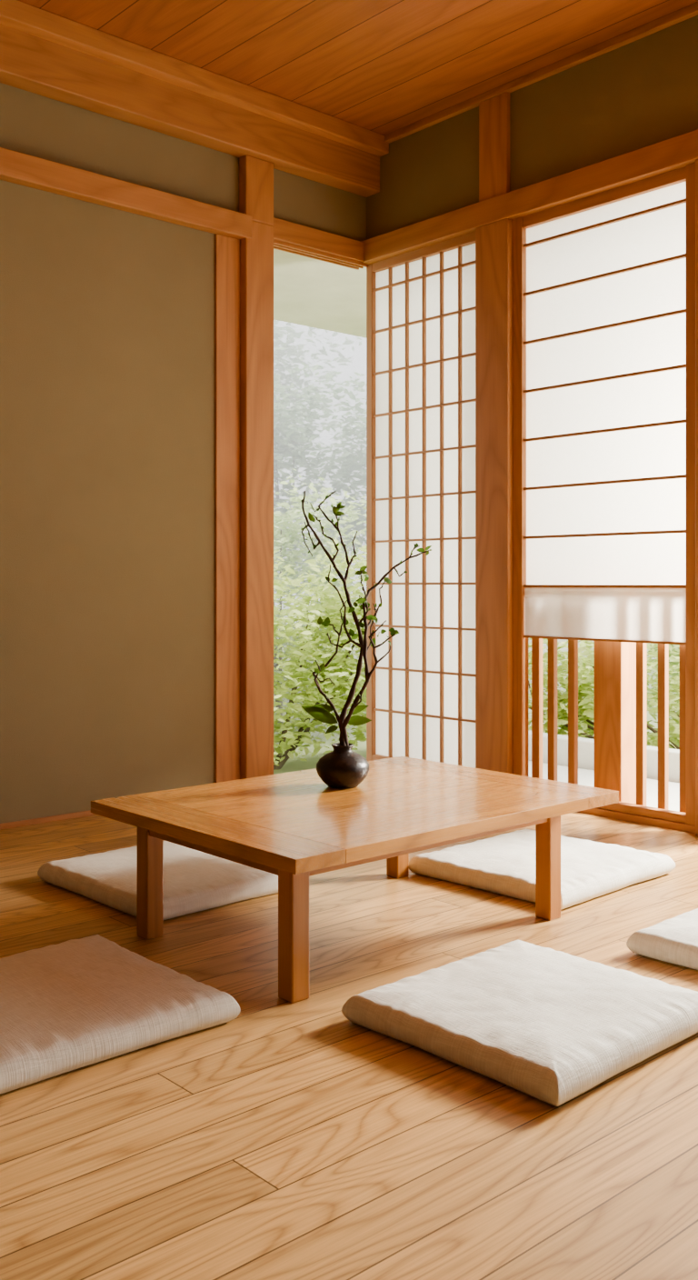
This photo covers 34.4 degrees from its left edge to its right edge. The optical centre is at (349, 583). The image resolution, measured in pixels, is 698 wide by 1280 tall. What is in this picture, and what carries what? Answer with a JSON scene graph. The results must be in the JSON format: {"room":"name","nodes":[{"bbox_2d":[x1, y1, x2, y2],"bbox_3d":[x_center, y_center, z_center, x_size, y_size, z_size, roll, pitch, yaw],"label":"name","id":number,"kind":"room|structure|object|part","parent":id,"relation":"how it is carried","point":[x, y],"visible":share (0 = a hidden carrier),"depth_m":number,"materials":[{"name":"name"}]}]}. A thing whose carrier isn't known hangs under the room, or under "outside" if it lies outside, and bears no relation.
{"room":"japanese tea room","nodes":[
{"label":"japanese tea room","id":0,"kind":"room"},
{"bbox_2d":[0,82,366,823],"bbox_3d":[-2.356,-0.655,3.836,6.720,3.310,0.120,0,0,-42],"label":"wall","id":1,"kind":"structure","parent":0,"point":[107,314],"depth_m":4.91,"materials":[{"name":"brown paint"}]},
{"bbox_2d":[0,810,95,829],"bbox_3d":[-2.712,0.989,3.425,5.640,0.022,0.012,0,0,-42],"label":"baseboard","id":2,"kind":"structure","parent":1,"relation":"attached to","point":[22,823],"depth_m":4.72,"materials":[{"name":"brown wood"}]},
{"bbox_2d":[0,147,252,239],"bbox_3d":[-2.635,-1.700,3.459,5.800,0.110,0.065,0,0,-42],"label":"trim","id":3,"kind":"structure","parent":1,"relation":"attached to","point":[15,167],"depth_m":4.90,"materials":[{"name":"brown wood"}]},
{"bbox_2d":[0,23,379,197],"bbox_3d":[-2.323,-2.138,3.710,6.600,0.195,0.110,0,0,-42],"label":"ceiling beam","id":4,"kind":"structure","parent":1,"relation":"attached to","point":[29,63],"depth_m":5.04,"materials":[{"name":"brown wood"}]},
{"bbox_2d":[0,0,389,156],"bbox_3d":[-2.301,-2.268,3.686,6.600,0.085,0.175,0,0,-42],"label":"trim","id":5,"kind":"structure","parent":1,"relation":"attached to","point":[16,15],"depth_m":4.99,"materials":[{"name":"brown wood"}]},
{"bbox_2d":[214,233,239,782],"bbox_3d":[-0.603,-0.323,5.379,0.140,2.645,0.095,0,0,-42],"label":"trim","id":6,"kind":"structure","parent":1,"relation":"attached to","point":[226,249],"depth_m":5.33,"materials":[{"name":"brown wood"}]},
{"bbox_2d":[239,155,273,779],"bbox_3d":[-0.480,-0.520,5.473,0.170,3.040,0.160,0,0,-42],"label":"wooden post","id":7,"kind":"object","parent":1,"relation":"attached to","point":[255,175],"depth_m":5.41,"materials":[{"name":"brown wood"}]},
{"bbox_2d":[273,217,367,269],"bbox_3d":[-0.174,-1.731,5.762,0.660,0.118,0.120,0,0,-42],"label":"trim","id":8,"kind":"structure","parent":1,"relation":"attached to","point":[288,236],"depth_m":5.71,"materials":[{"name":"brown wood"}]},
{"bbox_2d":[273,249,366,338],"bbox_3d":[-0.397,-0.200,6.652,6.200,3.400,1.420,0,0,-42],"label":"eave","id":9,"kind":"object","parent":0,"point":[308,292],"visible":0.22,"depth_m":6.87},
{"bbox_2d":[0,811,697,1279],"bbox_3d":[-0.149,1.030,1.314,6.620,0.060,6.620,0,0,-42],"label":"floor","id":10,"kind":"structure","parent":0,"point":[281,1139],"depth_m":2.09,"materials":[{"name":"brown wood"}]},
{"bbox_2d":[0,934,239,1094],"bbox_3d":[-0.691,0.959,2.595,0.623,0.081,0.634,0,0,-42],"label":"floor cushion","id":11,"kind":"object","parent":10,"relation":"on","point":[72,1005],"visible":1,"depth_m":2.49,"materials":[{"name":"fabric"}]},
{"bbox_2d":[37,840,278,919],"bbox_3d":[-0.622,0.961,3.713,0.524,0.078,0.686,0,0,-43],"label":"floor cushion","id":12,"kind":"object","parent":10,"relation":"on","point":[195,881],"visible":0.8,"depth_m":3.59,"materials":[{"name":"fabric"}]},
{"bbox_2d":[90,756,619,1003],"bbox_3d":[0.035,0.807,3.268,1.240,0.385,0.915,0,0,-42],"label":"table","id":13,"kind":"object","parent":10,"relation":"on","point":[294,826],"visible":1,"depth_m":3.09,"materials":[{"name":"brown wood"}]},
{"bbox_3d":[-0.565,0.825,3.198,0.056,0.351,0.056,0,0,-42],"label":"leg","id":14,"kind":"part","parent":13,"relation":"part of","materials":[{"name":"brown wood"}]},
{"bbox_3d":[-0.133,0.825,2.719,0.056,0.351,0.056,0,0,-42],"label":"leg","id":15,"kind":"part","parent":13,"relation":"part of","materials":[{"name":"brown wood"}]},
{"bbox_2d":[316,742,369,789],"bbox_3d":[-0.019,0.551,3.420,0.162,0.128,0.162,0,0,-42],"label":"ceramic vase","id":16,"kind":"object","parent":13,"relation":"on","point":[343,767],"visible":0.97,"depth_m":3.37,"materials":[{"name":"black ceramic"}]},
{"bbox_2d":[300,490,431,745],"bbox_3d":[0.058,0.144,3.425,0.410,0.860,0.148,0,0,-3],"label":"branch","id":17,"kind":"object","parent":16,"relation":"in","point":[321,712],"visible":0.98,"depth_m":3.42,"materials":[{"name":"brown plant"}]},
{"bbox_3d":[0.035,0.632,3.268,0.940,0.034,0.915,0,0,-42],"label":"panel","id":18,"kind":"part","parent":13,"relation":"part of","materials":[{"name":"brown wood"}]},
{"bbox_3d":[0.166,0.825,3.857,0.056,0.351,0.056,0,0,-42],"label":"leg","id":19,"kind":"part","parent":13,"relation":"part of","materials":[{"name":"brown wood"}]},
{"bbox_3d":[0.597,0.825,3.378,0.056,0.351,0.056,0,0,-42],"label":"leg","id":20,"kind":"part","parent":13,"relation":"part of","materials":[{"name":"brown wood"}]},
{"bbox_2d":[341,940,697,1106],"bbox_3d":[0.421,0.959,2.562,0.634,0.081,0.603,0,0,-43],"label":"floor cushion","id":21,"kind":"object","parent":10,"relation":"on","point":[547,1025],"visible":1,"depth_m":2.44,"materials":[{"name":"fabric"}]},
{"bbox_2d":[409,829,675,909],"bbox_3d":[0.663,0.958,3.884,0.664,0.083,0.644,0,0,-44],"label":"floor cushion","id":22,"kind":"object","parent":10,"relation":"on","point":[505,864],"visible":0.85,"depth_m":3.76,"materials":[{"name":"fabric"}]},
{"bbox_2d":[626,908,697,969],"bbox_3d":[1.189,0.957,3.026,0.625,0.086,0.624,0,0,-43],"label":"floor cushion","id":23,"kind":"object","parent":10,"relation":"on","point":[675,940],"visible":1,"depth_m":2.99,"materials":[{"name":"fabric"}]},
{"bbox_2d":[17,0,697,135],"bbox_3d":[-0.146,-2.340,1.371,6.700,0.060,6.700,0,0,-42],"label":"ceiling","id":24,"kind":"structure","parent":0,"point":[384,67],"depth_m":4.79,"materials":[{"name":"brown wood"}]},
{"bbox_2d":[366,15,697,239],"bbox_3d":[2.345,-0.655,3.550,0.120,3.310,6.600,0,0,-42],"label":"wall","id":25,"kind":"structure","parent":0,"point":[642,93],"depth_m":5.02,"materials":[{"name":"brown paint"}]},
{"bbox_2d":[475,218,512,773],"bbox_3d":[0.720,-0.343,5.316,0.150,2.685,0.200,0,0,-42],"label":"wooden post","id":26,"kind":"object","parent":25,"relation":"attached to","point":[494,241],"depth_m":5.25,"materials":[{"name":"brown wood"}]},
{"bbox_2d":[479,91,509,201],"bbox_3d":[0.682,-2.038,5.282,0.030,0.475,0.170,0,0,-42],"label":"trim","id":27,"kind":"structure","parent":25,"relation":"attached to","point":[495,112],"depth_m":5.26,"materials":[{"name":"brown wood"}]},
{"bbox_2d":[360,129,697,264],"bbox_3d":[2.317,-1.742,3.525,0.135,0.115,6.600,0,0,-42],"label":"trim","id":28,"kind":"structure","parent":25,"relation":"attached to","point":[678,152],"depth_m":5.03,"materials":[{"name":"brown wood"}]},
{"bbox_2d":[384,1,697,143],"bbox_3d":[2.346,-2.292,3.433,0.035,0.035,6.425,0,0,-42],"label":"trim","id":29,"kind":"structure","parent":25,"relation":"attached to","point":[688,12],"depth_m":5.00,"materials":[{"name":"brown wood"}]},
{"bbox_2d":[579,807,695,833],"bbox_3d":[1.999,0.990,3.911,0.110,0.040,5.600,0,0,-42],"label":"trim","id":30,"kind":"structure","parent":25,"relation":"attached to","point":[650,821],"depth_m":4.70,"materials":[{"name":"brown wood"}]},
{"bbox_2d":[366,263,375,760],"bbox_3d":[0.374,-0.360,5.677,0.040,2.660,0.800,0,0,-42],"label":"frame","id":31,"kind":"object","parent":30,"relation":"on","point":[370,275],"visible":0.33,"depth_m":5.94,"materials":[{"name":"brown wood"}]},
{"bbox_2d":[372,231,475,759],"bbox_3d":[0.380,-0.360,5.670,0.040,2.660,0.730,0,0,-42],"label":"frame rail","id":32,"kind":"object","parent":31,"relation":"attached to","point":[467,239],"depth_m":5.66,"materials":[{"name":"brown wood"}]},
{"bbox_2d":[372,260,475,722],"bbox_3d":[0.377,-0.441,5.666,0.018,2.216,0.730,0,0,-42],"label":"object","id":33,"kind":"object","parent":31,"relation":"attached to","point":[472,262],"visible":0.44,"depth_m":5.64,"materials":[{"name":"brown wood"}]},
{"bbox_2d":[375,242,475,768],"bbox_3d":[0.386,-0.370,5.675,0.002,2.560,0.740,0,0,-42],"label":"paper","id":34,"kind":"object","parent":31,"relation":"attached to","point":[451,257],"visible":0.57,"depth_m":5.67,"materials":[{"name":"white paper"}]},
{"bbox_2d":[388,246,462,765],"bbox_3d":[0.378,-0.370,5.668,0.018,2.540,0.500,0,0,-42],"label":"bar","id":35,"kind":"object","parent":31,"relation":"attached to","point":[460,248],"visible":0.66,"depth_m":5.66,"materials":[{"name":"brown wood"}]},
{"bbox_2d":[512,162,695,825],"bbox_3d":[1.095,-0.360,4.873,0.055,2.660,0.960,0,0,-42],"label":"frame stile","id":36,"kind":"object","parent":30,"relation":"on","point":[520,644],"visible":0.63,"depth_m":5.18,"materials":[{"name":"brown wood"}]},
{"bbox_2d":[522,166,685,823],"bbox_3d":[1.097,-0.360,4.878,0.045,2.660,0.845,0,0,-42],"label":"frame rail","id":37,"kind":"object","parent":36,"relation":"attached to","point":[675,176],"depth_m":4.77,"materials":[{"name":"brown wood"}]},
{"bbox_2d":[523,198,685,588],"bbox_3d":[1.091,-0.771,4.873,0.018,1.576,0.845,0,0,-42],"label":"blind slats","id":38,"kind":"object","parent":36,"relation":"attached to","point":[683,201],"visible":1,"depth_m":4.84,"materials":[{"name":"brown wood"}]},
{"bbox_2d":[526,181,685,584],"bbox_3d":[1.100,-0.814,4.881,0.002,1.652,0.851,0,0,-42],"label":"window blind","id":39,"kind":"object","parent":36,"relation":"attached to","point":[658,343],"visible":1,"depth_m":4.86,"materials":[{"name":"white paper"}]},
{"bbox_2d":[524,587,685,642],"bbox_3d":[1.088,0.127,4.871,0.002,0.222,0.837,0,0,-42],"label":"sheer curtain","id":40,"kind":"object","parent":39,"relation":"attached to","point":[601,613],"depth_m":4.85,"materials":[{"name":"white fabric"}]},
{"bbox_2d":[531,638,685,812],"bbox_3d":[1.124,0.485,4.919,0.030,0.970,0.805,0,0,-42],"label":"baluster","id":41,"kind":"object","parent":30,"relation":"on","point":[536,643],"visible":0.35,"depth_m":5.03,"materials":[{"name":"brown wood"}]},
{"bbox_2d":[523,635,685,644],"bbox_3d":[1.088,0.243,4.871,0.014,0.010,0.837,0,0,-42],"label":"rail","id":42,"kind":"object","parent":41,"relation":"on","point":[527,636],"depth_m":4.84,"materials":[{"name":"brown wood"}]},
{"bbox_2d":[695,159,697,835],"bbox_3d":[1.483,-0.343,4.469,0.150,2.685,0.160,0,0,-42],"label":"trim","id":43,"kind":"structure","parent":25,"relation":"attached to","point":[696,160],"depth_m":4.47,"materials":[{"name":"brown wood"}]},
{"label":"outside","id":44,"kind":"structure","parent":0,"visible":0},
{"bbox_2d":[273,632,677,774],"bbox_3d":[1.126,1.550,12.280,34.000,0.100,36.000,0,0,-42],"label":"ground","id":45,"kind":"structure","parent":44,"point":[291,765],"depth_m":10.91,"materials":[{"name":"green plant"}]},
{"bbox_2d":[273,320,362,449],"bbox_3d":[-3.853,-2.184,18.683,8.889,7.455,3.776,0,0,-42],"label":"tree","id":46,"kind":"object","parent":45,"relation":"on","point":[292,350],"visible":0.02,"depth_m":19.98,"materials":[{"name":"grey plant"}]},
{"bbox_2d":[273,539,366,769],"bbox_3d":[-0.510,0.543,9.099,3.885,1.983,1.734,0,0,-40],"label":"shrub","id":47,"kind":"object","parent":45,"relation":"on","point":[340,672],"visible":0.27,"depth_m":9.13,"materials":[{"name":"green plant"}]},
{"bbox_2d":[273,325,366,594],"bbox_3d":[-1.946,-1.499,15.333,7.722,6.067,2.898,0,0,-42],"label":"tree","id":48,"kind":"object","parent":45,"relation":"on","point":[290,436],"visible":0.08,"depth_m":15.75,"materials":[{"name":"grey plant"}]},
{"bbox_2d":[273,468,366,725],"bbox_3d":[-1.288,0.175,11.672,3.990,2.722,2.183,0,0,-42],"label":"trees","id":49,"kind":"object","parent":45,"relation":"on","point":[283,536],"visible":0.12,"depth_m":11.73,"materials":[{"name":"green plant"}]},
{"bbox_2d":[529,638,679,749],"bbox_3d":[2.289,0.734,7.738,2.212,1.604,3.283,0,0,-42],"label":"shrub","id":50,"kind":"object","parent":45,"relation":"on","point":[585,673],"visible":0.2,"depth_m":7.91,"materials":[{"name":"green plant"}]},
{"bbox_2d":[529,730,679,783],"bbox_3d":[3.058,1.220,5.000,0.120,0.560,6.600,0,0,-42],"label":"wall","id":51,"kind":"structure","parent":45,"relation":"on","point":[585,745],"depth_m":6.72,"materials":[{"name":"paint"}]},
{"bbox_2d":[529,760,679,811],"bbox_3d":[2.694,1.300,4.268,1.320,0.400,7.200,0,0,-42],"label":"deck","id":52,"kind":"object","parent":45,"relation":"on","point":[585,777],"visible":0.02,"depth_m":6.19,"materials":[{"name":"concrete"}]},
{"bbox_2d":[593,640,636,804],"bbox_3d":[1.186,0.550,4.999,0.140,1.100,0.145,0,0,-42],"label":"newel post","id":53,"kind":"object","parent":52,"relation":"on","point":[615,663],"visible":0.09,"depth_m":4.95,"materials":[{"name":"brown wood"}]},
{"bbox_2d":[646,643,679,746],"bbox_3d":[3.626,0.372,8.784,2.784,2.331,3.559,0,0,-28],"label":"shrub","id":54,"kind":"object","parent":45,"relation":"on","point":[656,646],"visible":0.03,"depth_m":9.28,"materials":[{"name":"green plant"}]}
]}

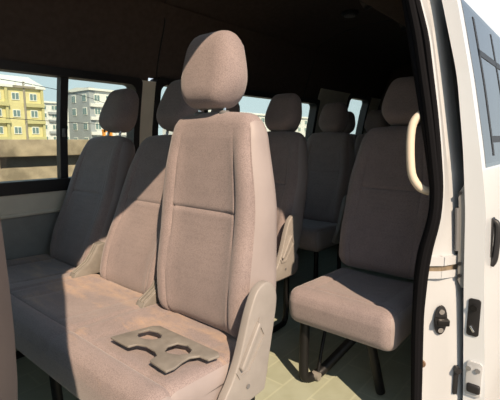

Activity:
Some lines in the material contain "ceiling". Show all of them.

Exercise response:
{"bbox_2d":[0,23,379,197],"bbox_3d":[-2.323,-2.138,3.710,6.600,0.195,0.110,0,0,-42],"label":"ceiling beam","id":4,"kind":"structure","parent":1,"relation":"attached to","point":[29,63],"depth_m":5.04,"materials":[{"name":"brown wood"}]},
{"bbox_2d":[17,0,697,135],"bbox_3d":[-0.146,-2.340,1.371,6.700,0.060,6.700,0,0,-42],"label":"ceiling","id":24,"kind":"structure","parent":0,"point":[384,67],"depth_m":4.79,"materials":[{"name":"brown wood"}]},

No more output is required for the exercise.